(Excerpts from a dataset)
◇ ◇ ◇ ◇ ◇ ◇ ◇

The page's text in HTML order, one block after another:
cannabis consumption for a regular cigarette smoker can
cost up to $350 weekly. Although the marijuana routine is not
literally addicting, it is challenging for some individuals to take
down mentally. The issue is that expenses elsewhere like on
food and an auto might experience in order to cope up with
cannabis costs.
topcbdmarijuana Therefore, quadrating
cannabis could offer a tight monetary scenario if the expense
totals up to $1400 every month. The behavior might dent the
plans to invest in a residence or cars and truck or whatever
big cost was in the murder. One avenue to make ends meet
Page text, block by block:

◇ ◇ ◇ ◇ ◇ ◇ ◇

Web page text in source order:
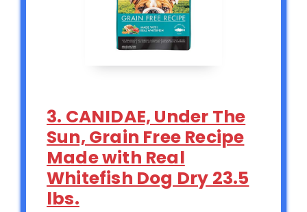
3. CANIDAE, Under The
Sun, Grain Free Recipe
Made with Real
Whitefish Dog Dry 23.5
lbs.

◇ ◇ ◇ ◇ ◇ ◇ ◇

A verbatim transcription is needed of the lines above, starting at the line with "The page's text" and ending at the line with "Page text, block", both included, and of nothing else.

The page's text in HTML order, one block after another:
cannabis consumption for a regular cigarette smoker can
cost up to $350 weekly. Although the marijuana routine is not
literally addicting, it is challenging for some individuals to take
down mentally. The issue is that expenses elsewhere like on
food and an auto might experience in order to cope up with
cannabis costs.
topcbdmarijuana Therefore, quadrating
cannabis could offer a tight monetary scenario if the expense
totals up to $1400 every month. The behavior might dent the
plans to invest in a residence or cars and truck or whatever
big cost was in the murder. One avenue to make ends meet
Page text, block by block:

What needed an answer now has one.